Greenfingers
Greenfingers | |
| Director: | Joel Hershman |
| Cast: | Clive Owen, Helen Mirren, David Kelly |
| Genre: | Film, Drama |
You could say we Anglophiliac Yanks had it coming: After Brassed Off, The Full Monty, and Waking Ned Devine, we ought not expect more triumphant tales suffused with tears and laughter from those tiny islands across the pond. But the Anglo-Irish cinematic enchantment keeps coming. Perhaps with Greenfingers, a perfectly amiable if utterly predictable look at the life-affirming virtues of gardening, it's time to say enough.
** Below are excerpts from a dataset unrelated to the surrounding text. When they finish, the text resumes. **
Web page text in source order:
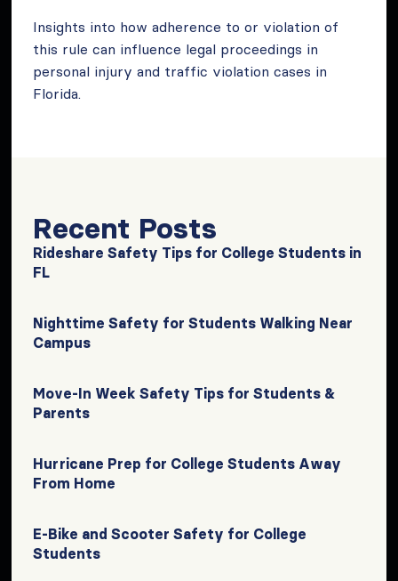
Insights into how adherence to or violation of
this rule can influence legal proceedings in
personal injury and traffic violation cases in
Florida.
Recent Posts
Rideshare Safety Tips for College Students in
FL
Nighttime Safety for Students Walking Near
Campus
Move-In Week Safety Tips for Students &
Parents
Hurricane Prep for College Students Away
From Home
E-Bike and Scooter Safety for College
Students
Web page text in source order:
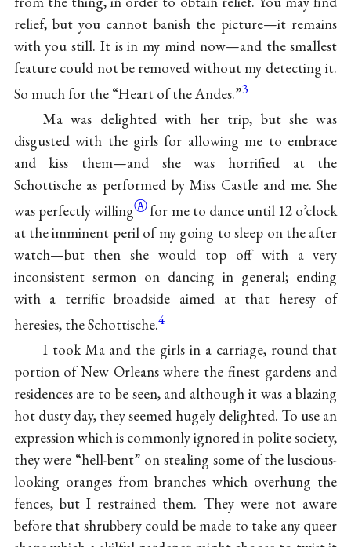
relief, but you cannot banish the picture—it remains
with you still. It is in my mind now—and the smallest
feature could not be removed without my detecting it.
So much for the “Heart of the Andes.”3
Ma was delighted with her trip, but she was
disgusted with the girls for allowing me to embrace
and kiss them—and she was horrified at the
Schottische as performed by Miss Castle and me. She
was perfectly willingⒶfor me to dance until 12 o’clock
at the imminent peril of my going to sleep on the after
watch—but then she would top off with a very
inconsistent sermon on dancing in general; ending
with a terrific broadside aimed at that heresy of
heresies, the Schottische.4
I took Ma and the girls in a carriage, round that
portion of New Orleans where the finest gardens and
residences are to be seen, and although it was a blazing
hot dusty day, they seemed hugely delighted. To use an
expression which is commonly ignored in polite society,
they were “hell-bent” on stealing some of the luscious-
looking oranges from branches which overhung the
fences, but I restrained them. They were not aware
before that shrubbery could be made to take any queer
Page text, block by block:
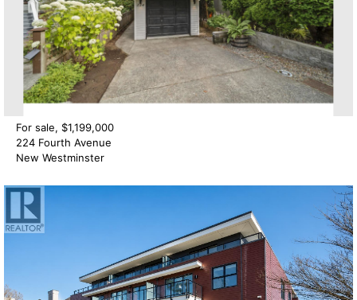
For sale, $1,199,000
224 Fourth Avenue
New Westminster
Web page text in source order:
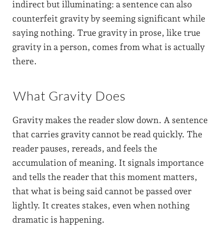
indirect but illuminating: a sentence can also
counterfeit gravity by seeming significant while
saying nothing. True gravity in prose, like true
gravity in a person, comes from what is actually
there.
What Gravity Does
Gravity makes the reader slow down. A sentence
that carries gravity cannot be read quickly. The
reader pauses, rereads, and feels the
accumulation of meaning. It signals importance
and tells the reader that this moment matters,
that what is being said cannot be passed over
lightly. It creates stakes, even when nothing
dramatic is happening.
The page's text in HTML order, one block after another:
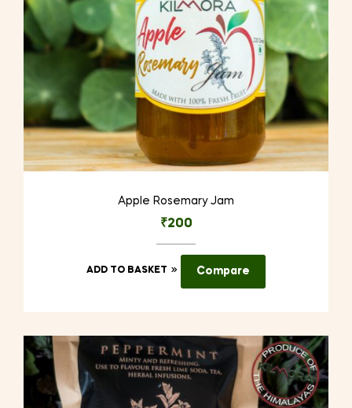
Apple Rosemary Jam
₹200
ADD TO BASKET Compare
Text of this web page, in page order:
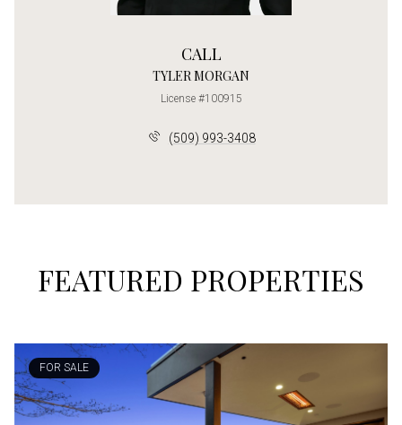
CALL
TYLER MORGAN
License #100915
(509) 993-3408
FEATURED PROPERTIES
FOR SALE
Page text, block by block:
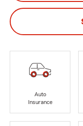
Auto
Insurance
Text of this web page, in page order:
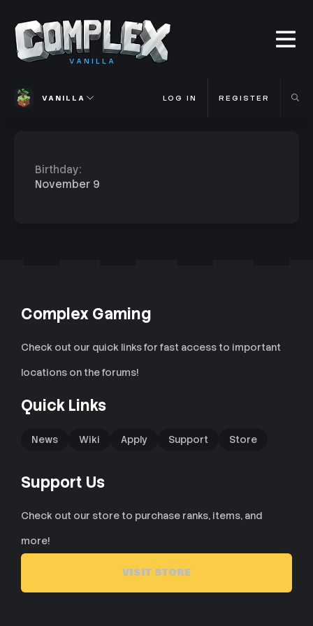
VANILLA
VANILLA LOG IN REGISTER
Birthday
November 9
Complex Gaming
Check out our quick links for fast access to important
locations on the forums!
Quick Links
News Wiki Apply Support Store
Support Us
Check out our store to purchase ranks, items, and
more!
VISIT STORE
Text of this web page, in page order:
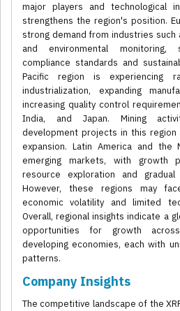
major players and technological
strengthens the region's position.
strong demand from industries such
and environmental
compliance standards and
Pacific region is experiencing
industrialization, expanding
increasing quality control
India, and Japan. Mining
development projects in this
expansion. Latin America and
emerging markets, with growth
resource exploration and gradual
However, these regions may
economic volatility and limited
Overall, regional insights indicate a
opportunities for growth
developing economies, each with
patterns.
Company Insights
The competitive landscape of the
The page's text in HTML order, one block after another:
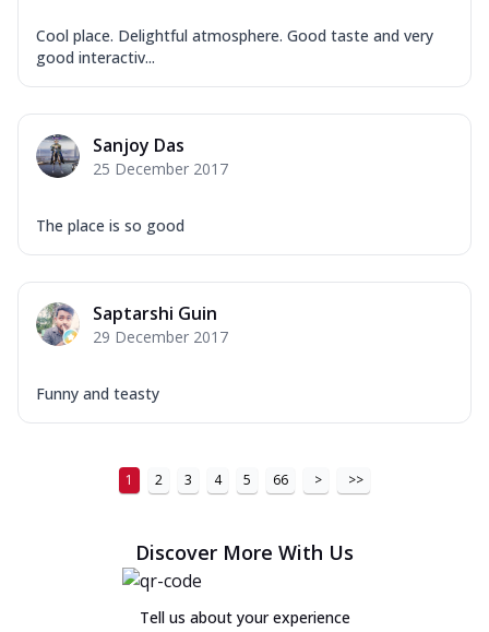
Cool place. Delightful atmosphere. Good taste and very
good interactiv...
Sanjoy Das
25 December 2017
The place is so good
Saptarshi Guin
29 December 2017
Funny and teasty
1 2 3 4 5 66 > >>
Discover More With Us
Tell us about your experience
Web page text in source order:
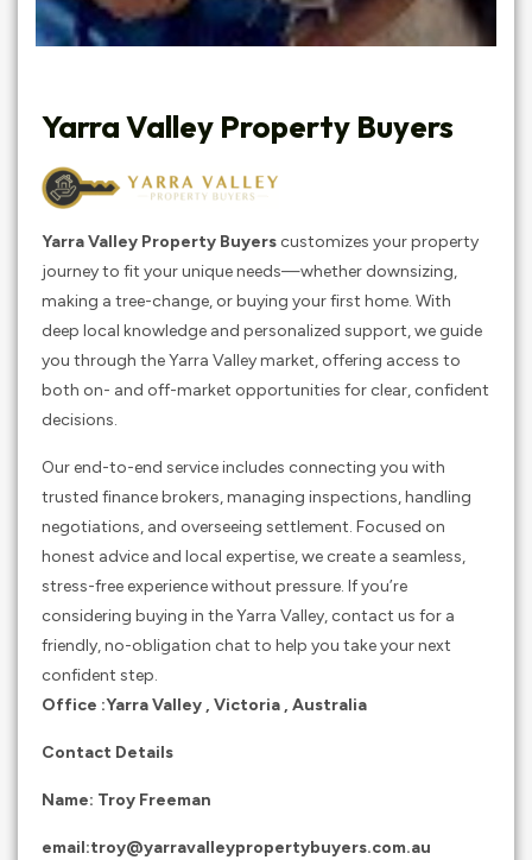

In a minimum-security prison in Britain's sumptuous Cotswold region, tough murderer Colin (Croupier's chiseled Clive Owen) becomes besotted by plants, through the generosity of his new cellmate, old-timer Fergus (David Kelly of Waking Ned Devine). This pleasant, faintly unusual premise feels calculated, though, and that feeling persists after other prisoners reluctantly become involved and eventually grow enthralled with the notion of forming a garden club. Horticulture expert Georgina Woodhouse (a happily slumming Helen Mirren) swoops in with her precocious daughter, the aptly named Primrose (Natasha Little), to teach the prisoners the secrets of gardening and to warm Colin's cold heart. Toss in a garde -show competition, spice with inevitable melodramatics and a few tears, and you have not exactly another little indie gem guaranteed to make Yanks weep but a group of stereotypes in formulaic material. (Luisa F. Ribeiro) At the Charles Theatre.